Linear systems Linear systems are systems which are linear with respect to a physical quantity. Mathematically, their evolution can be written as a (possibly differential) equation.

Examples: A linear spring is linear in the sense that is produces a force proportional to the displacement it undergoes: $F(x)=kx$ (assuming its rest position is 0). If $x$ is doubled, the reaction force $F$ is doubled too.

If you now consider a mass at the end of the spring, and you don't neglect the inertia, you get another example which involves derivatives (linear dynamics): $$m \ddot x+kx=0$$ It's linear with respect to $t\mapsto x(t)$: any linear combination of solutions is solution.

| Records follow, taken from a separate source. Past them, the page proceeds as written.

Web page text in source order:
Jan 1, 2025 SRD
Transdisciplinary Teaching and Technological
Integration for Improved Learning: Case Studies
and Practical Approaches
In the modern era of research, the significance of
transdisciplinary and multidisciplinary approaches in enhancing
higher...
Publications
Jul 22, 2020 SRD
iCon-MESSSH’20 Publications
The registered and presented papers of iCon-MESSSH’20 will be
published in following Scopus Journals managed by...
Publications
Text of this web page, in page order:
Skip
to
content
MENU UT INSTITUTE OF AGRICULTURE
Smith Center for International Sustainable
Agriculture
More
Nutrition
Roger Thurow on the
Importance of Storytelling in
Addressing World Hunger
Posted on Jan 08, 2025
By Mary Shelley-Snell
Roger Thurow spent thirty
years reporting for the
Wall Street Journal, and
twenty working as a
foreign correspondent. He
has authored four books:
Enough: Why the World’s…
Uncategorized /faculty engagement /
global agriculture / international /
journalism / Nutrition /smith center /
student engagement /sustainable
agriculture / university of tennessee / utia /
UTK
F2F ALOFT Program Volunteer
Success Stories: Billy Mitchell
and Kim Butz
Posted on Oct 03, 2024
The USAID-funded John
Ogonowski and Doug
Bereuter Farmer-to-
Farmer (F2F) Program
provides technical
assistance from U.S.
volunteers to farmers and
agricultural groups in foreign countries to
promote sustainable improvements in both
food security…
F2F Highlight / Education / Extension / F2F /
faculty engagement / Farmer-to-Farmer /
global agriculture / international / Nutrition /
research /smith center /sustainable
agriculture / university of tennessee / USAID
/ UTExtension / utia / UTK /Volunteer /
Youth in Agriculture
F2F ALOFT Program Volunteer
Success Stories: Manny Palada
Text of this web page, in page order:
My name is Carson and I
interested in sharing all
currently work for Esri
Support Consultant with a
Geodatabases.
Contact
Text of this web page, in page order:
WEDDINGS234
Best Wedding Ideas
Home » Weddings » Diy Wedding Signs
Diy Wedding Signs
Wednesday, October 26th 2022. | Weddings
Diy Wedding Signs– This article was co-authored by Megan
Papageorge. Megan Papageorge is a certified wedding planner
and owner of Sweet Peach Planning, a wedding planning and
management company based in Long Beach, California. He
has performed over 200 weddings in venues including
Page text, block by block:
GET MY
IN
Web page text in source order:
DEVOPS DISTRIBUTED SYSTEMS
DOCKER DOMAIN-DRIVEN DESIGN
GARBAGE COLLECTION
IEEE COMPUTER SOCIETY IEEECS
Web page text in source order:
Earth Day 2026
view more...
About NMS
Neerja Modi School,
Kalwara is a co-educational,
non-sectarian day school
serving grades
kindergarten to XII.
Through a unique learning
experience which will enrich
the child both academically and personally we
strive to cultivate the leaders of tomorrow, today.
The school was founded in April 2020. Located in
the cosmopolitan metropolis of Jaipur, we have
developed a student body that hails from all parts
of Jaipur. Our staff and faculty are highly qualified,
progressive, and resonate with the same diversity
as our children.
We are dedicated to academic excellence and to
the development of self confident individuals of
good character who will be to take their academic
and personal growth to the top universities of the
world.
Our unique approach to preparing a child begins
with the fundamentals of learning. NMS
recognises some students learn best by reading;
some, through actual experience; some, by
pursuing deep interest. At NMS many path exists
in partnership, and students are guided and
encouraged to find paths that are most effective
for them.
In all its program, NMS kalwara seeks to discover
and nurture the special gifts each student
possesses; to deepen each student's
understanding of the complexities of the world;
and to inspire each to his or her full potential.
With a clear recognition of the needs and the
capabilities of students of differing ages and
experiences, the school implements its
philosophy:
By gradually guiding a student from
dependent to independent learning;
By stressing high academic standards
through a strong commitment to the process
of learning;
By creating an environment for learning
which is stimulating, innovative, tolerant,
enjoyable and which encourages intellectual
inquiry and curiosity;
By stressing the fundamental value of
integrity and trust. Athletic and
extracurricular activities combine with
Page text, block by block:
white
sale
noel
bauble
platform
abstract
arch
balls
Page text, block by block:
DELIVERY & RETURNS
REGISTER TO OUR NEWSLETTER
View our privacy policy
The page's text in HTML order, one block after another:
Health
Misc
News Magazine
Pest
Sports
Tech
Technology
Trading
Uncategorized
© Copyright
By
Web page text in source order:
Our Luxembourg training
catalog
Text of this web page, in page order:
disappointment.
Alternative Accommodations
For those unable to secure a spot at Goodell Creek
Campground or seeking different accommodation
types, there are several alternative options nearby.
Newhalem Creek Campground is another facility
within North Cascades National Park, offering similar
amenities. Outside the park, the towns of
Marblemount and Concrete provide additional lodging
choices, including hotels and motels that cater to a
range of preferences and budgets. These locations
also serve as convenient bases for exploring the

Mathematics offer very powerful tool for such systems. In linear dynamics, for example, it is quite easy to calculate modes of a given system. Then, any motion can be decomposed as a linear combination of these modes! The computations only have to be done for modes (there are as many modes as degrees of freedom) and then you can calculate any motion with no computational cost!

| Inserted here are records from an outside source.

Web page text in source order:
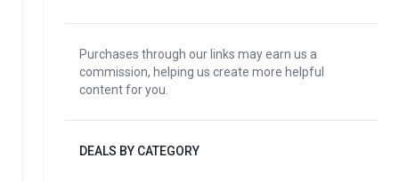
Purchases through our links may earn us a
commission, helping us create more helpful
content for you.
DEALS BY CATEGORY
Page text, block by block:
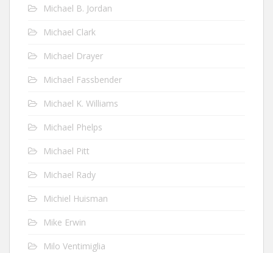
Michael B. Jordan
Michael Clark
Michael Drayer
Michael Fassbender
Michael K. Williams
Michael Phelps
Michael Pitt
Michael Rady
Michiel Huisman
Mike Erwin
Milo Ventimiglia
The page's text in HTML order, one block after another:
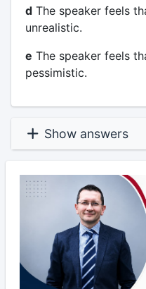
dThe speaker feels
unrealistic.
e The speaker feels
pessimistic.
Show answers
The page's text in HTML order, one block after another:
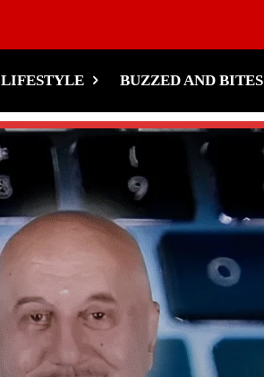
LIFESTYLE BUZZED AND BITES
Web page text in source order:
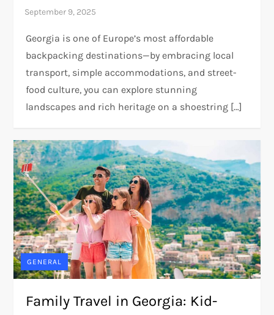
Georgia is one of Europe’s most affordable
backpacking destinations—by embracing local
transport, simple accommodations, and street-
food culture, you can explore stunning
landscapes and rich heritage on a shoestring […]
GENERAL
Family Travel in Georgia: Kid-
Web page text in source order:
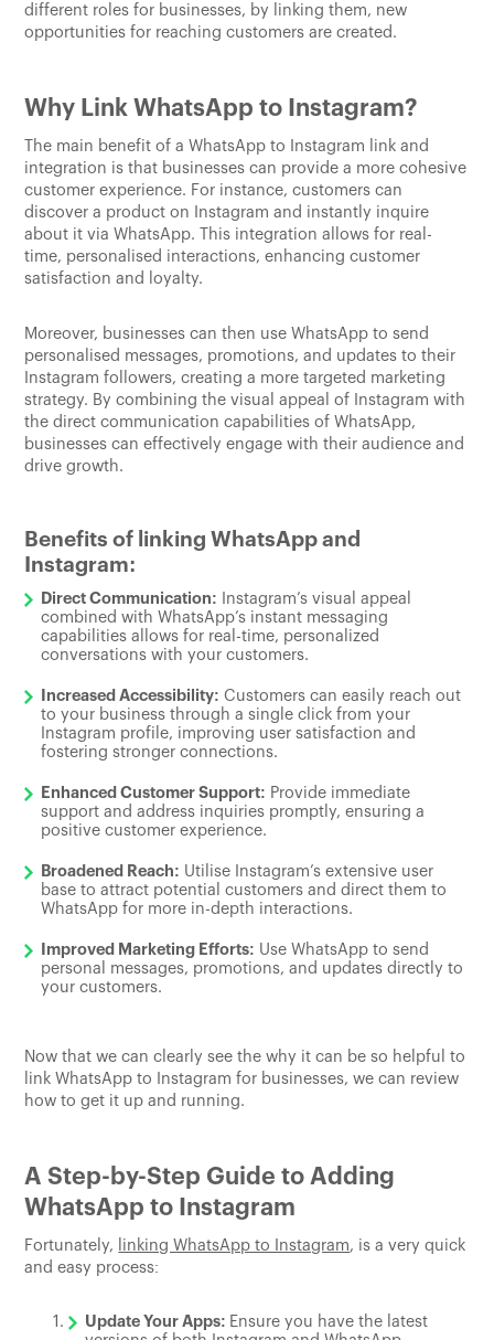
different roles for businesses, by linking them, new
opportunities for reaching customers are created.
Why Link WhatsApp to Instagram?
The main benefit of a WhatsApp to Instagram link and
integration is that businesses can provide a more cohesive
customer experience. For instance, customers can
discover a product on Instagram and instantly inquire
about it via WhatsApp. This integration allows for real-
time, personalised interactions, enhancing customer
satisfaction and loyalty.
Moreover, businesses can then use WhatsApp to send
personalised messages, promotions, and updates to their
Instagram followers, creating a more targeted marketing
strategy. By combining the visual appeal of Instagram with
the direct communication capabilities of WhatsApp,
businesses can effectively engage with their audience and
drive growth.
Benefits of linking WhatsApp and
Instagram:
Direct Communication: Instagram’s visual appeal
combined with WhatsApp’s instant messaging
capabilities allows for real-time, personalized
conversations with your customers.
Increased Accessibility: Customers can easily reach out
to your business through a single click from your
Instagram profile, improving user satisfaction and
fostering stronger connections.
Enhanced Customer Support: Provide immediate
support and address inquiries promptly, ensuring a
positive customer experience.
Broadened Reach: Utilise Instagram’s extensive user
base to attract potential customers and direct them to
WhatsApp for more in-depth interactions.
Improved Marketing Efforts: Use WhatsApp to send
personal messages, promotions, and updates directly to
your customers.
Now that we can clearly see the why it can be so helpful to
link WhatsApp to Instagram for businesses, we can review
how to get it up and running.
A Step-by-Step Guide to Adding
WhatsApp to Instagram
Fortunately, linking WhatsApp to Instagram, is a very quick
and easy process:
Update Your Apps: Ensure you have the latest

Nonlinear systems Again, the system is nonlinear with respect to a physical quantity.

In continuum mechanics, you can observe :

  • material nonlinearities (if you double the pressure the material does not double the strains, e.g.); in 1D, an example could be: $$F(x)=kx^2$$ or: $$F(x)=\sqrt{|cos(x)|}$$ The latter is never used/exposed because no material obeys such a law. But if ever you find one, then you'll have a nonlinear system!

In 3D, see strain tensor vs Euler-Lagrange tensor e.g.

  • geometrical nonlinearities (if you have large displacements).
  • contact nonlinearities: if you double the position $x(t)$ of ball bouncing on the ground, you're new motion could penetrate the ground (see "unilateral constraints"), which would obviously not be a solution.

In nonlinear dynamics, modes cannot be used as in linear dynamics, because the sum of two motions is no longer a possibly motion (i.e. a solution of the system's equations).

The equations of nonlinear systems can usually not be solved analytically, unfortunately. Luckily, it is often possible to use numerical methods (such as Finite Element Methods) to solve nonlinear differential equations by approaching the exact solution, provided it exists. This is used in an extremely wide range of fields in mechanics: weather forecast, car crashes tests, modeling the combustible of rockets, cracks in concrete, thermal diffusion, acoustics, etc.

The drawback of solving equations numerically is the computational cost, which has no upper bond (the more precision you want, the smaller step you will take). And for complex problems, relevant preliminary results can take weeks...

Note: computers only solve linear problems. Numerical methods consists in making small linear step in such a way that overall the nonlinearity(ies) is(are) conserved.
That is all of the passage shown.